Le projet de loi de « vigilance sanitaire », voté par l'Assemblée nationale, va durcir encore plus les peines maximales d'emprisonnement en cas d'utilisation ou de fabrication d'un faux pass sanitaire.

Utiliser un pass sanitaire frauduleux va être encore plus risqué en France.

Le terme de pass sanitaire est désormais rentré dans le langage courant, tant il est demandé à l’entrée d’un grand nombre de lieux accueillant du public. Le précieux QR Code peut faire des envieux, et des trafics de faux pass s’organisent malheureusement depuis des mois, partout dans le monde. L’Assurance maladie recevrait chaque jour entre 6 et 10 signalements par jour de pass frauduleux depuis la fin du mois d’août, rien qu’en France, selon le Parisien.

Pour lutter encore plus durement contre cette fraude à grande échelle, un projet de loi du gouvernement dit de « vigilance sanitaire » va entériner l’augmentation de la peine maximale, de 3 à 5 ans pour les utilisateurs et utilisatrices qui commettent ces abus.
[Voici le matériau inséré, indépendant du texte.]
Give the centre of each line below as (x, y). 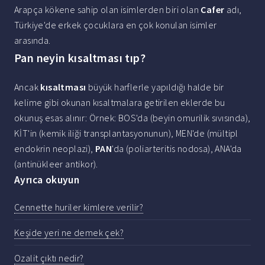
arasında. (33, 41)
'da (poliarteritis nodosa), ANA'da (177, 149)
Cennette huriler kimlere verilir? (79, 207)
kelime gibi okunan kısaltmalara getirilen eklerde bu (120, 103)
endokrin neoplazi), (55, 149)
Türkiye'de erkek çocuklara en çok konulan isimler (116, 25)
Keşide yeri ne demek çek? (69, 232)
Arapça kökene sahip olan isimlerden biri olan (108, 10)
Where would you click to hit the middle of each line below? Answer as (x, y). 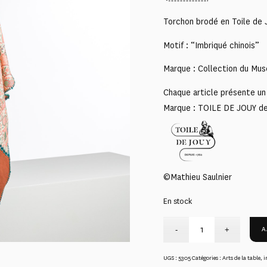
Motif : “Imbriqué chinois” (211, 45)
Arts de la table (241, 257)
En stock (178, 201)
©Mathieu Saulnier (198, 178)
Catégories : (207, 257)
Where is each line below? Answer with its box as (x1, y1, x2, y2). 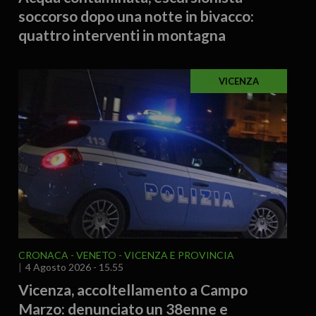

Ce projet vient d’être voté par l’Assemblée nationale le 5 novembre 2021.

On peut lire dans ce nouveau texte que «  le faux commis (…) est puni de cinq ans d’emprisonnement et de 75 000 euros d’amende. L’usage, la procuration ou la proposition de procuration du faux mentionné au présent alinéa est puni des mêmes peines. »

Jusqu’ici, la loi prévoyait 3 ans de prison et 45 000 euros d’amende pour faux ou usage de faux. Ce ne sont que les faussaires qui risquaient 5 ans d’emprisonnement et 75 000 euros d’amende. Désormais, tout le monde sera mis sur le même pied d’égalité : ce sera la peine la plus haute, pour tout le monde.

Des personnes à table dans un restaurant, comme dans le monde d’avant // Source : pxhere

Il n’empêche que certaines sanctions pourraient être difficiles à appliquer lorsqu’il s’agit d’une fraude au test covid négatif. Comme le montrait France Info, il faudrait que les forces de l’ordre effectuent des vérifications auprès du laboratoire qui est mentionné sur le document pour savoir si l’individu contrôlé a effectivement bien fait un test, et qu’il est négatif.

Des dizaines de milliers de fraudeurs et fraudeuses

Les fraudes les plus courantes viennent de certains membres du personnel soignant, qui sont celles et ceux qui ont accès le plus facilement au logiciel de fabrication des pass sanitaires. 270 employés étaient  soupçonnés, fin septembre, de s’être lancés dans ce trafic, qui aurait bénéficié à au moins 36 000 Françaises et Français.

Récemment, un autre scandale a failli éclater concernant les QR Code des pass sanitaires : comme nous l’avions révélé fin octobre, un site officiel de la Macédoine qui permettait de créer des pass sanitaires authentiques avait été rendu consultable et utilisable en libre accès, à quiconque avait le lien. Il avait été possible, comme Numerama l’avait vérifié, de créer des faux pass sanitaires considérés comme « valides » par les applications de vérification. Heureusement, la clé qui posait problème avait été révoquée, et les pass générés identifiés comme invalides.

Le pass sanitaire est un document qui peut se présenter sous plusieurs formes : un certificat de vaccination en règle, un test covid négatif ou un certificat de rétablissement.